絵描きになりたいと本気で思ったこともあったが、高校生になって筆を置き、鑑賞する側に回った。やがて天才ダ・ヴィンチに憧れるのもやめた。憧れるとは「その人のようになりたい」であるから、憧れから畏敬の念にシフトしたのは我ながら賢明な判断だったと思う。
ルネサンス期に芸術家列伝を著したジョルジョ・ヴァザーリや19世紀のポール・ヴァレリーなどの高い評価もあって、レオナルド・ダ・ヴィンチは「万能の天才」として人口に膾炙した。そして、最たる天才ぶりは絵画においてこそ発揮されたとの評論が多い。空気遠近法や輪郭を描かないスフマート法などを編み出し、いずれの作品も世界遺産級の至宝だ。それでも、37歳で他界したラファエロの多作ぶりに比べれば、ダ・ヴィンチは寡作の画家と言わざるをえない。作品は20あるかないかだろう。そのうち、幸運なことに、『受胎告知』と『キリストの洗礼』(いずれもウフィツィ美術館)、『白貂を抱く貴婦人』(京都市美術館)、『モナ・リザ(ラ・ジョコンダ)』(ルーブル博物館)をぼくは生で鑑賞している。

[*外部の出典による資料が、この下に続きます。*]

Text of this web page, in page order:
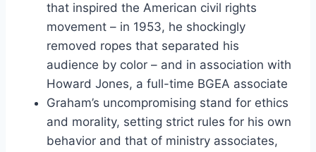
that inspired the American civil rights
movement – in 1953, he shockingly
removed ropes that separated his
audience by color – and in association with
Howard Jones, a full-time BGEA associate
Graham’s uncompromising stand for ethics
and morality, setting strict rules for his own
behavior and that of ministry associates,
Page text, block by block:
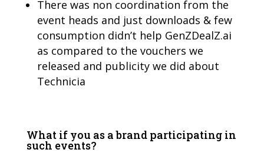
There was non coordination from the
event heads and just downloads & few
consumption didn’t help GenZDealZ.ai
as compared to the vouchers we
released and publicity we did about
Technicia
What if you as a brand participating in
such events?
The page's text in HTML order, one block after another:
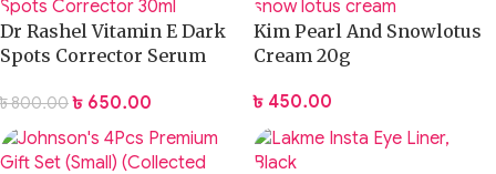
Dr Rashel Vitamin E Dark
Spots Corrector Serum
৳800.00 ৳ 650.00
Kim Pearl And Snowlotus
Cream 20g
৳ 450.00
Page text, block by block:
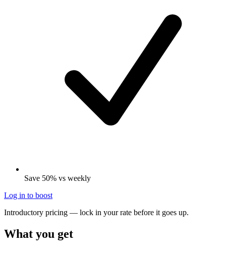
Save 50% vs weekly
Log in to boost
Introductory pricing — lock in your rate before it goes up.
What you get
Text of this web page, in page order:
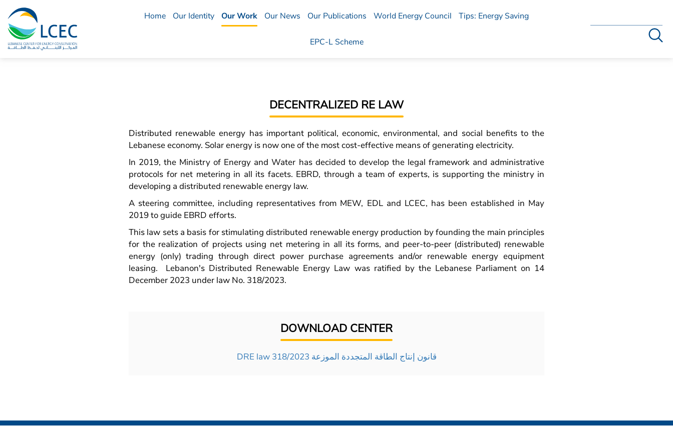
LCECHome Our Identity Our Work Our News Our Publications World Energy Council Tips: Energy Saving
EPC-L Scheme
DECENTRALIZED RE LAW
Distributed renewable energy has important political, economic, environmental, and social benefits to the
Lebanese economy. Solar energy is now one of the most cost-effective means of generating electricity.
In 2019, the Ministry of Energy and Water has decided to develop the legal framework and administrative
protocols for net metering in all its facets. EBRD, through a team of experts, is supporting the ministry in
developing a distributed renewable energy law.
A steering committee, including representatives from MEW, EDL and LCEC, has been established in May
2019 to guide EBRD efforts.
This law sets a basis for stimulating distributed renewable energy production by founding the main principles
for the realization of projects using net metering in all its forms, and peer-to-peer (distributed) renewable
energy (only) trading through direct power purchase agreements and/or renewable energy equipment
leasing. Lebanon's Distributed Renewable Energy Law was ratified by the Lebanese Parliament on 14
December 2023 under law No. 318/2023.
DOWNLOAD CENTER
DRE law 318/2023 قانون إنتاج الطاقة المتجددة الموزعة

ミラノで『最後の晩餐』を見損なったことには後悔している。悔しさを紛らせるためにレオナルド・ダ・ヴィンチ国立科学技術博物館を訪れた。晩餐に比べたらおやつ程度だろうと覚悟していた。結果は、期待以上だった。博覧強記を裏付ける草稿や実験スケッチと記録、設計図等の足跡が所狭しと展示されていた。音楽に始まり、科学から軍事の構想まで、あるいは発明から解剖に至るまで、好奇心のまなざしを万物に向けたことが手に取るようにわかる。数々の業績のうち絵画こそダ・ヴィンチの最上の仕事という通説でいいのか……博物館に佇みながら、ぼくは別の才能に目を向け始めていた。それは、思考する力、そしてそれを可能にした言語の才である。

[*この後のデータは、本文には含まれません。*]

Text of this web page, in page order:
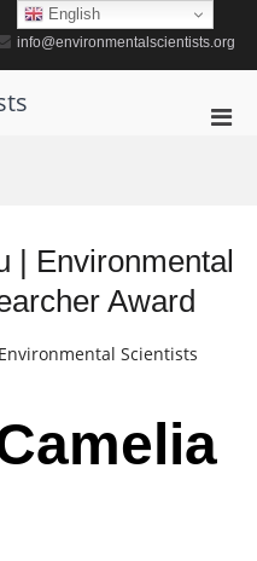
info@environmentalscientists.org
| Environmental
Award
Environmental Scientists
English
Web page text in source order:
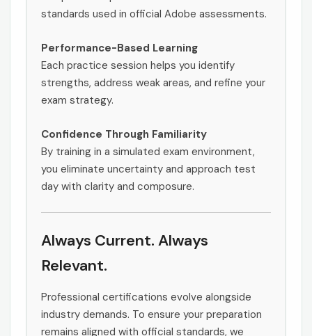
standards used in official Adobe assessments.
Performance-Based Learning
Each practice session helps you identify
strengths, address weak areas, and refine your
exam strategy.
Confidence Through Familiarity
By training in a simulated exam environment,
you eliminate uncertainty and approach test
day with clarity and composure.
Always Current. Always
Relevant.
Professional certifications evolve alongside
industry demands. To ensure your preparation
remains aligned with official standards, we

岩波文庫の『レオナルド・ダ・ヴィンチの手記』は、今も繰り返し読む書物の一つだ。ものの考え方や処し方について、色褪せることのない普遍的な名言がおびただしく綴られている。これぞというのを選んで、怠け癖のある若い人たちに薀蓄したこともある。「ぼくの言うことなど聞いてもらえないだろうが、歴史上の天才の声に真摯に耳を傾けてはどうか」と持ち掛けるのだ。その一つが「考えること少なき者は過つこと多し」である。深慮遠謀してうまく行かないこともあるが、ほとんどの失敗は思考不足もしくは浅はかな考えに起因する。
いつの時代もどこの国でもそうだが、物事がうまくいかなくなると「理性に偏るな、下手な考え休むに似たり」などという声が高らかになる。人が人として成り立っている唯一とも言うべき理性と思考を、悪しきことや過ちごとの責任にしてしまうのである。そこで、ぼくは問いたい。それは理性を十全に発揮し限界まで考え抜いてこその恨み節でなければならないのではないか。浅瀬の一ヵ所で考えて引き返してくる者に思考の無力を述懐する資格はない。ここは素直にダ・ヴィンチの言葉に従いたい。願わくば、だらだらと一つ所で深掘りばかりして考えずに、複眼的に見晴らしよく考える癖をつけたいものである。